On a sunny autumn morning in Durham, 8 September 1995, I defended my thesis entitled: "Black, Jewish and Interracial: Its Not the Color of Your Skin but the Race of Your Kin." The issues of definitions and interpretations of identity/ies as a troubling theoretical construct on the one hand, and the vacillation and desire for political resolutions to the tensions (along a volatile continuum), on the other hand, remain significant themes which underline my research, pedagogical goals and politics. Through an inter-disciplinary approach which fused Anthropology, Philosophy (Jewish and phenomenology) and History the dissertation explicitly addressed the contingency of race, the politics of memory/erasure and the contested nature of experience. These topics are directly related to modernism and nationalism as it relates to collaboration and discord (coalition, competition and dissonance). The rhetorical subtitle suggests the necessity of transcending the persistent presumption that questions of identity speak to a crisis of alienation or that racial/religious identities are articulations of confusion and confrontation. Subjectively, as one who embodies "microdiversity," I draw on this multi-faceted resource to challenge deeply ingrained monocultural presuppositions that regulate and discipline thinking about identity/ies. Anyone intrigued by these threads of my life may turn to my article in Research in African Literatures published soon after I arrived, "Outside Our Parents' House: Race, Culture and Identity," 27, 1 (1996).

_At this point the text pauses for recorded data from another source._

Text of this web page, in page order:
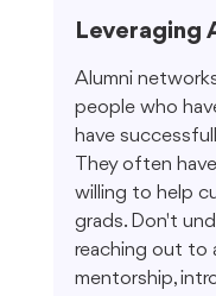
Leveraging
Alumni
people who
have
They often
willing to help
grads. Don't
reaching out to
mentorship,

Again, at the end of this first semester, I thank all of you for having made my sojourn to a place I could not, unfortunately, locate on a map, an irresistible comfort zone.

The Anthropology Department sponsored two talks this semester. On April 4 Ron Casson, Professor of Anthropology at Oberlin College discussed his current research on secondary color terminology, comparing patterns in English and Turkish. Dr. Casson is the father of two Grinnell students, Ayse (‘97) and Aksel (‘96). The talk, "Where Do Colors Come From?", was co-sponsored by the Linguistics Concentration.

On May 1, Scott Chaffee, visiting Assistant Professor of Chemistry at Grinnell, explained his research dating pictographs using Accelerator Mass Spectrophotometry. This recently-developed methodology is providing a means for obtaining absolute dates for painted rock art.

Parties were also in evidence. A spring picnic at Merrill Park introduced some of the over 70 current anthropology majors to one another.